Items from a data source
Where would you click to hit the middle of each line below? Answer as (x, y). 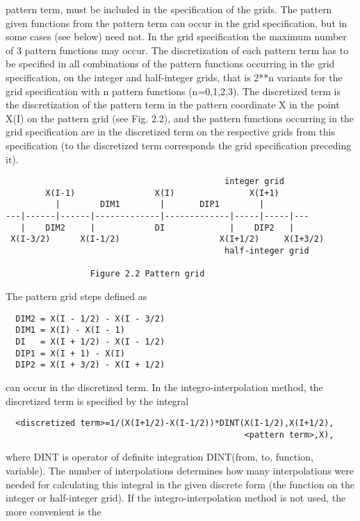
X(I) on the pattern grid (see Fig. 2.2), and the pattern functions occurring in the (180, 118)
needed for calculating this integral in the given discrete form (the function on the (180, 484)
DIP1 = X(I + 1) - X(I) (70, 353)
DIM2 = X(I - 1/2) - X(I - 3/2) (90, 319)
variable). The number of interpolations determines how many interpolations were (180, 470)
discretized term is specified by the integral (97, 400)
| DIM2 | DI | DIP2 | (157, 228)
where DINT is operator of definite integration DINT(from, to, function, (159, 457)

* * *

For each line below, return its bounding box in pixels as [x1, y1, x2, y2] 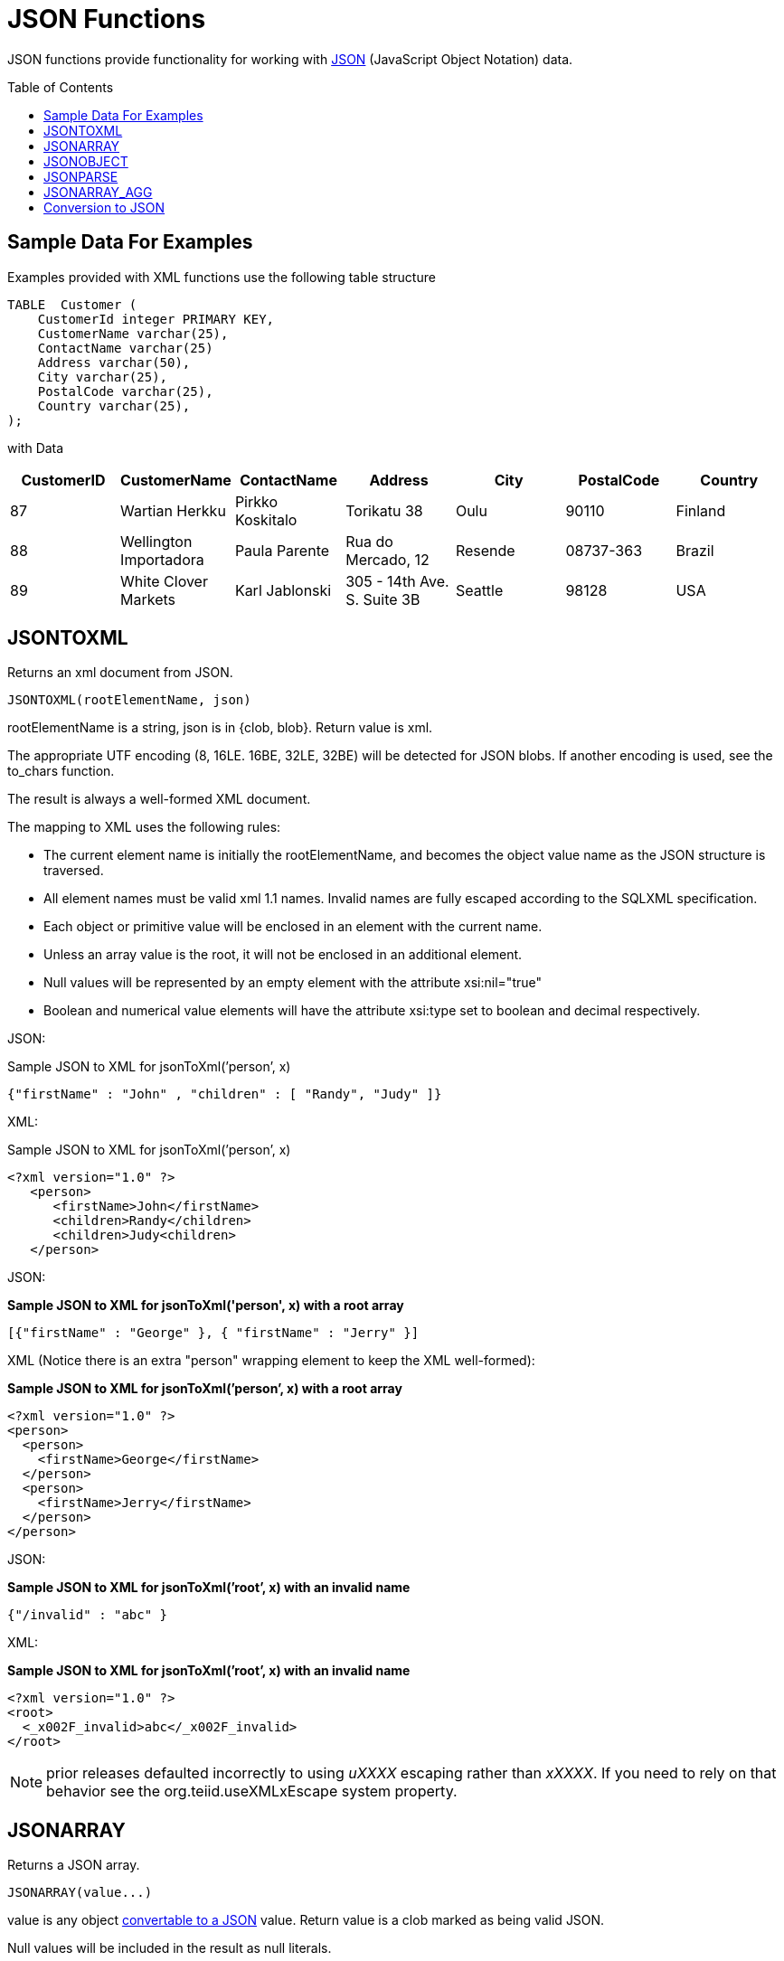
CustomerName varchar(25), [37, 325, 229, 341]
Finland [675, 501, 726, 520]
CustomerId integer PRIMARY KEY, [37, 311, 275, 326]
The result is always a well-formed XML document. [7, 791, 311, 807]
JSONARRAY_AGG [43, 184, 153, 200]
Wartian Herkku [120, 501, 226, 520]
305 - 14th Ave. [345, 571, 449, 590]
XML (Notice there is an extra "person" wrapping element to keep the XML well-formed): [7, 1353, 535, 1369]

**Work instruction:**
Using the data above, extract exactly the lines from the one that holds "needed for calculating" to the one that holds "where DINT is", both ends included, and no others.

**Completed exercise:**
needed for calculating this integral in the given discrete form (the function on the (180, 484)
DIP1 = X(I + 1) - X(I) (70, 353)
DIM2 = X(I - 1/2) - X(I - 3/2) (90, 319)
variable). The number of interpolations determines how many interpolations were (180, 470)
discretized term is specified by the integral (97, 400)
| DIM2 | DI | DIP2 | (157, 228)
where DINT is operator of definite integration DINT(from, to, function, (159, 457)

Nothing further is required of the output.